Only if it is evicted from the L3 cache, and the 3950X has 64MB of it. That's over a second(!!) of latency at 16 channel+192kHz+32 bits/sample audio.
Speaking of channels, that seems like a natural opportunity for parallelism.
I get that legacy code is legacy code, and a framework designed to run optimally on Netburst isn't necessarily going to run optimally on Zen 2. (or any other CPU from the past decade) But this is an institutional problem, not a technical one. It sounds to me like somebody needs to bite the bullet and make some breaking changes to the framework.
> Everything is serial so far. Got it. Here's the thing though: Plugin A processes packet n, Plugin B processes packet n-1, Plugin C processes packet n-2, [...] Plugin G processes packet n-6. Now you have 7 independent threads processing 7 independent data packets. As long as the queues between plugins are suitably small you won't introduce latency.
The process is realtime so you cannot receive events ahead of time. It is actually running how you describe, but you can only process so much during the length of a single buffer.
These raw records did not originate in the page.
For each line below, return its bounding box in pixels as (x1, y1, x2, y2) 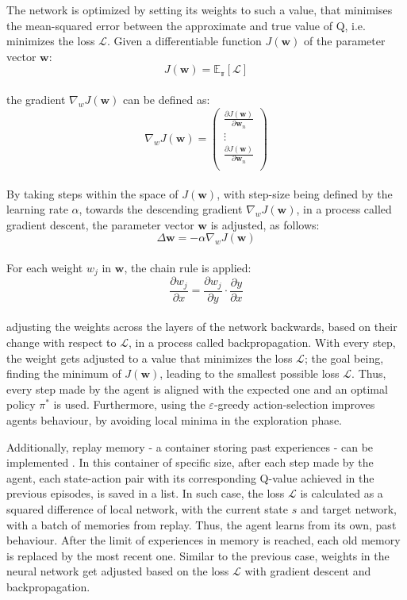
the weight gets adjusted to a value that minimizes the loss (6, 349, 293, 366)
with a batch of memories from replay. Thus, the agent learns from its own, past (6, 516, 397, 533)
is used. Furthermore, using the (53, 396, 205, 413)
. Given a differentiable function (106, 33, 262, 49)
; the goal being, (304, 349, 384, 366)
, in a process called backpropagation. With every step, (129, 334, 396, 351)
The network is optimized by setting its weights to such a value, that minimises (6, 2, 393, 17)
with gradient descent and (244, 563, 371, 579)
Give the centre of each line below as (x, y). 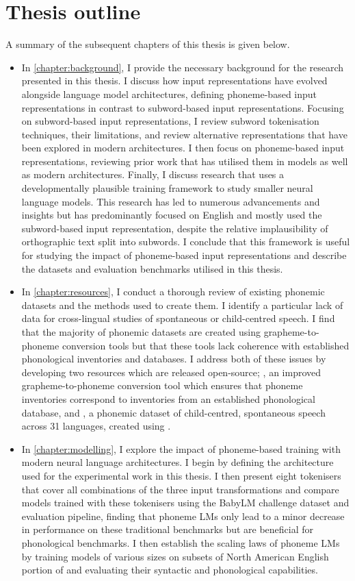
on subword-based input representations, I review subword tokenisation (170, 121)
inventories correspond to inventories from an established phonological (168, 398)
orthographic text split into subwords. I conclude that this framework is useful (186, 242)
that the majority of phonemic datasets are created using (141, 332)
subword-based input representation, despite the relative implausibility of (175, 228)
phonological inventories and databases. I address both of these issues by (174, 359)
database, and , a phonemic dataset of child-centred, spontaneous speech (173, 412)
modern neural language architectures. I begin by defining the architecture (177, 462)
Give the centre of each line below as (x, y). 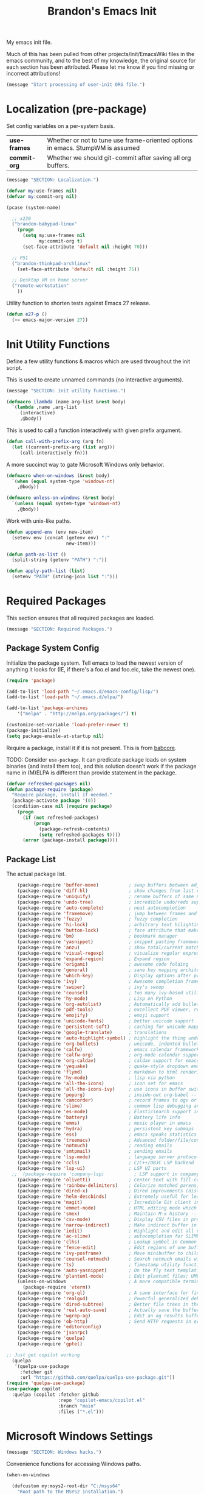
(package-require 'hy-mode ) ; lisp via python (96, 1078)
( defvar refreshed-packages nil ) (49, 784)
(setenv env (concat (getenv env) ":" (61, 537)
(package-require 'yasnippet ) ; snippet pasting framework (110, 942)
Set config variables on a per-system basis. (61, 126)
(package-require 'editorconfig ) (59, 1327)
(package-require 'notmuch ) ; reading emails (95, 1146)
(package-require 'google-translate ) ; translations (92, 1032)
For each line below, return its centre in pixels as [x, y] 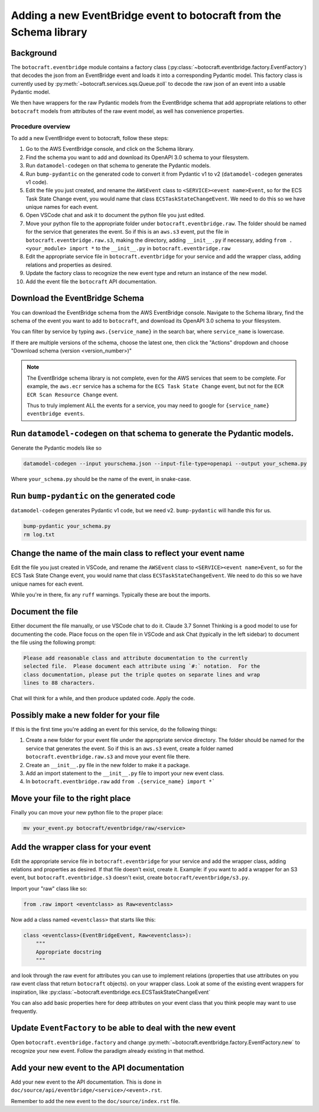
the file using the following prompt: [53, 642]
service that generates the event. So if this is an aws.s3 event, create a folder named [129, 748]
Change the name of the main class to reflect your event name [128, 553]
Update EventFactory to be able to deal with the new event [123, 1028]
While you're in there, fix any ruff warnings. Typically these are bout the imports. [111, 595]
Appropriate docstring [69, 952]
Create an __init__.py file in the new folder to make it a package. [108, 765]
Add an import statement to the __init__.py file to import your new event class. [125, 773]
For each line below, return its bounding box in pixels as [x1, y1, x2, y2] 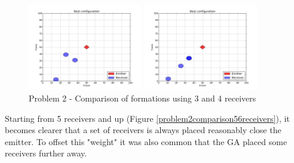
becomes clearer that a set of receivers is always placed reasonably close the [5, 124, 281, 136]
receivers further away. [5, 147, 87, 159]
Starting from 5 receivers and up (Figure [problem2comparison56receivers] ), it [5, 112, 290, 124]
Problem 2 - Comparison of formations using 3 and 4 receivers [29, 92, 256, 104]
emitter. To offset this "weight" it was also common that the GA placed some [5, 135, 287, 147]
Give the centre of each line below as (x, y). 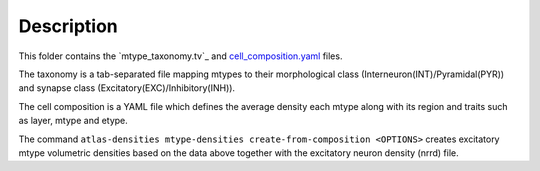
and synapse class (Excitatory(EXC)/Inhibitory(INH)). (126, 88)
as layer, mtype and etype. (73, 121)
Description (68, 26)
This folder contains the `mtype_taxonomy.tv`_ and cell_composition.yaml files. (180, 56)
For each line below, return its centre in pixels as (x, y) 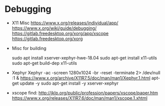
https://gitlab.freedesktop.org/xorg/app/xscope (60, 33)
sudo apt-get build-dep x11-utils (44, 63)
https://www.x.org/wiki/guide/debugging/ (54, 28)
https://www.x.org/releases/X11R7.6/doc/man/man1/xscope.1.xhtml (80, 98)
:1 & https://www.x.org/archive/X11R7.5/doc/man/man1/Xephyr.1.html (81, 78)
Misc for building (29, 48)
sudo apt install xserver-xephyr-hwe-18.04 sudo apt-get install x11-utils (84, 57)
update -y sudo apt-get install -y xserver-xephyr (69, 83)
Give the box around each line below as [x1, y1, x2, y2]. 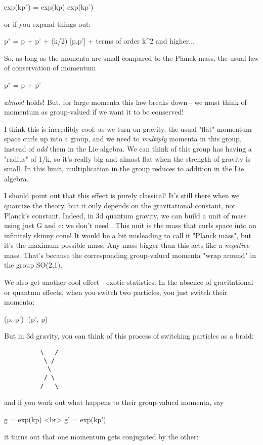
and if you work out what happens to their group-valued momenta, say [4, 397, 224, 407]
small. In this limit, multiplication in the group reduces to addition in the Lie [4, 163, 244, 174]
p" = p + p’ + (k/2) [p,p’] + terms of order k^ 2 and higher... [4, 35, 195, 46]
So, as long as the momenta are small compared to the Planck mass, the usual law [4, 52, 259, 63]
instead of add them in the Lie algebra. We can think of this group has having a [4, 143, 252, 154]
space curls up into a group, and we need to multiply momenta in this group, [4, 133, 242, 144]
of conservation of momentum [4, 62, 96, 73]
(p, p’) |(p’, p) [4, 313, 48, 324]
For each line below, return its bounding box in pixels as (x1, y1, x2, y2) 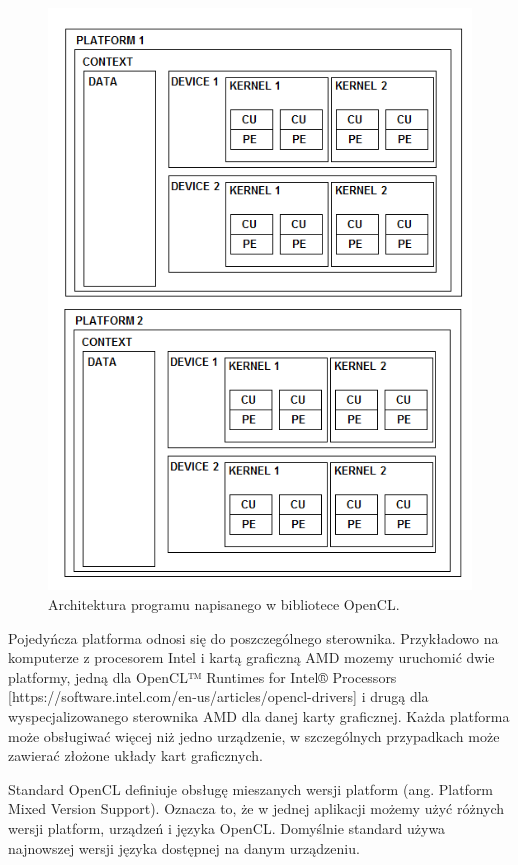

Typically solution is to increase the length of the buffer, but that increases latency or reduce the length of the buffer but that introduces overhead.
> Each pedal processes its data concurrently (but not parallel with) with every other pedal.
That's how it works.
> The single core performance of these CPUs are absolutely atrocious, but the devs make it work for latency sensitive activities like gaming.
I am talking about realistic simulations. You can definitely run simple models without latency, that's not a problem.
> Only if it is evicted from the L3 cache, and the 3950X has 64MB of it. That's over a second(!!) of latency at 16 channel+192kHz+32 bits/sample audio.
That's nothing. Typical chain can consists of dozens of plugins times dozens of channels.
There is no problem with such simple case as running 16 channels with simple processing.
> Speaking of channels, that seems like a natural opportunity for parallelism.
That works pretty well. If you are able to run you single chain in realtime you can typically run as many of them as you have available cores.